I think we all can admit that telephony is dead. I do much more pocket-dials than intentional calls, and the calls to me from numbers I don’t know tend very much to end up with nobody on the other end. The only people I regularly call are my parents, who, being older than me, are on a far different place on the tech curve. I can barely handle pop-up instead of twist-off toothpaste, so I’m okay with that.

If you call me and leave a voice mail, I use Google Voice and get told via email and text message. This means two things: First, voice recognition is getting better. It isn’t done, but it is getting much better than it used to. Second, of course, is that it is functionally the same as email or text, which is probably how you should communicate with me.

Text meaning SMS or whatever chat app. I default to Google Hangouts, which worked for me because I could connect it with Google Voice and have access to SMS (to the number I give out) in the sub-basement where I work. I also use Facebook Messenger so I can play Words With Friends against my wife and her sister. I am open to using other services, but they do not include people I know and want to talk to.
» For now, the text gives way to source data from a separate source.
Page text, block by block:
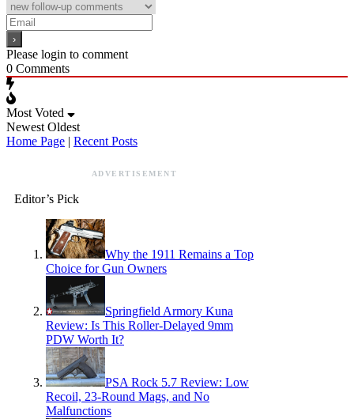
Please login to comment
0 Comments
Most Voted
Newest Oldest
Home Page | Recent Posts
ADVERTISEMENT
Editor’s Pick
Why the 1911 Remains a Top
Choice for Gun Owners
Springfield Armory Kuna
Review: Is This Roller-Delayed 9mm
PDW Worth It?
PSA Rock 5.7 Review: Low
Recoil, 23-Round Mags, and No
Malfunctions
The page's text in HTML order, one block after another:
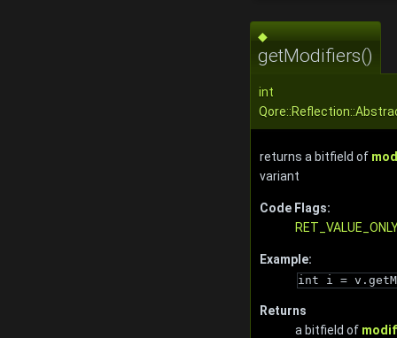
◆
getModifiers()
int
returns a bitfield of
variant
Code Flags:
Example:
int i =
Returns
a bitfield of
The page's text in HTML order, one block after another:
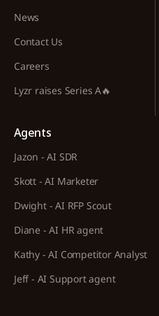
News
Contact Us
Careers
Lyzr raises Series A🔥
Agents
Jazon - AI SDR
Skott - AI Marketer
Dwight - AI RFP Scout
Diane - AI HR agent
Kathy - AI Competitor Analyst
Jeff - AI Support agent
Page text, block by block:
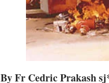
By Fr Cedric Prakash
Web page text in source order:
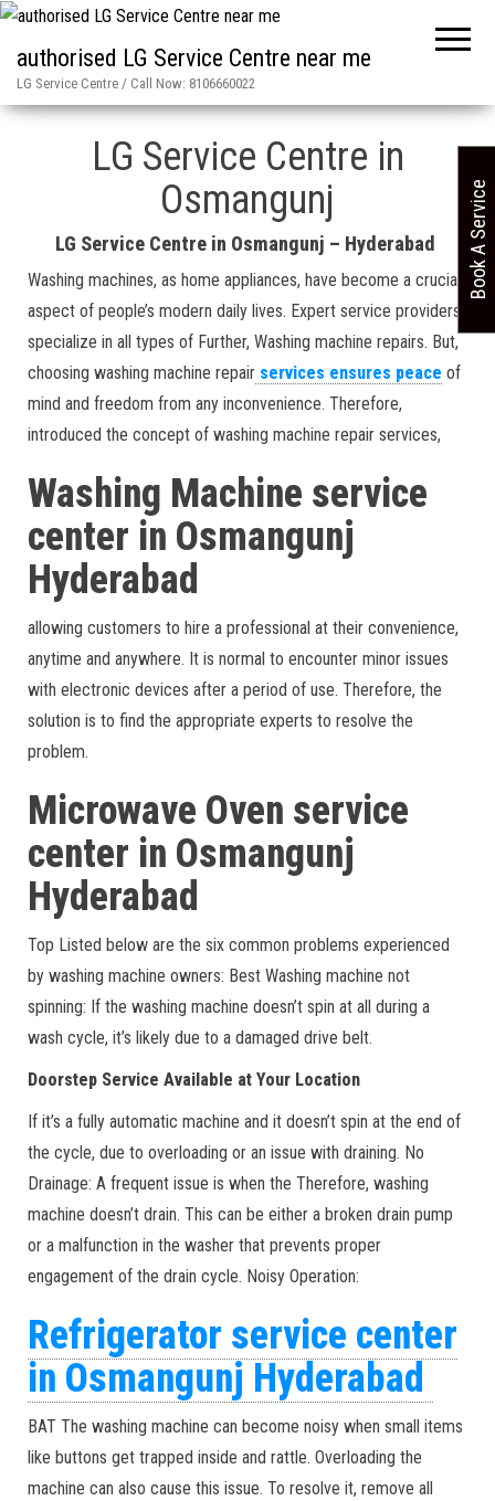
authorised LG Service Centre near me
LG Service Centre / Call Now: 8106660022
Home»Osmangunj in Hyderabad LG Service Centre
LG Service Centre in
Osmangunj
LG Service Centre in Osmangunj – Hyderabad
Washing machines, as home appliances, have become a crucial
aspect of people’s modern daily lives. Expert service providers
specialize in all types of Further, Washing machine repairs. But,
choosing washing machine repair services ensures peace of
mind and freedom from any inconvenience. Therefore,
introduced the concept of washing machine repair services,
Washing Machine service
center in Osmangunj
Hyderabad
allowing customers to hire a professional at their convenience,
anytime and anywhere. It is normal to encounter minor issues
with electronic devices after a period of use. Therefore, the
solution is to find the appropriate experts to resolve the
problem.
Microwave Oven service
center in Osmangunj
Hyderabad
Top Listed below are the six common problems experienced
by washing machine owners: Best Washing machine not
spinning: If the washing machine doesn’t spin at all during a
wash cycle, it’s likely due to a damaged drive belt.
Doorstep Service Available at Your Location
If it’s a fully automatic machine and it doesn’t spin at the end of
the cycle, due to overloading or an issue with draining. No
Drainage: A frequent issue is when the Therefore, washing
machine doesn’t drain. This can be either a broken drain pump
or a malfunction in the washer that prevents proper
engagement of the drain cycle. Noisy Operation:
Refrigerator service center
in Osmangunj Hyderabad
BAT The washing machine can become noisy when small items
like buttons get trapped inside and rattle. Overloading the
machine can also cause this issue. To resolve it, remove all
Book A Service
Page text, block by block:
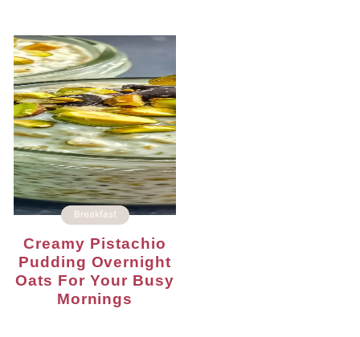
Breakfast
Creamy Pistachio
Pudding Overnight
Oats For Your Busy
Mornings

Or at least, to my knowledge they don’t.

I am active on Twitter, and I often interact with friends via Twitter DMs. I do not keep open DMs, so we must both follow each other for that to work.

I am of the generation that’s hardcore into email, but I do not do Inbox Zero nor do I turn on notifications. I wrote my own thing that checks for mail via IMAP and sends notifications via either Ubuntu’s Notify OSD to my desktop or to my phone via Pushover. If you don’t pay me, work with me, or share the name “Jacoby”, I will get to your email when I get to it.

If you want to talk to me through other means, tell me first. Probably via email.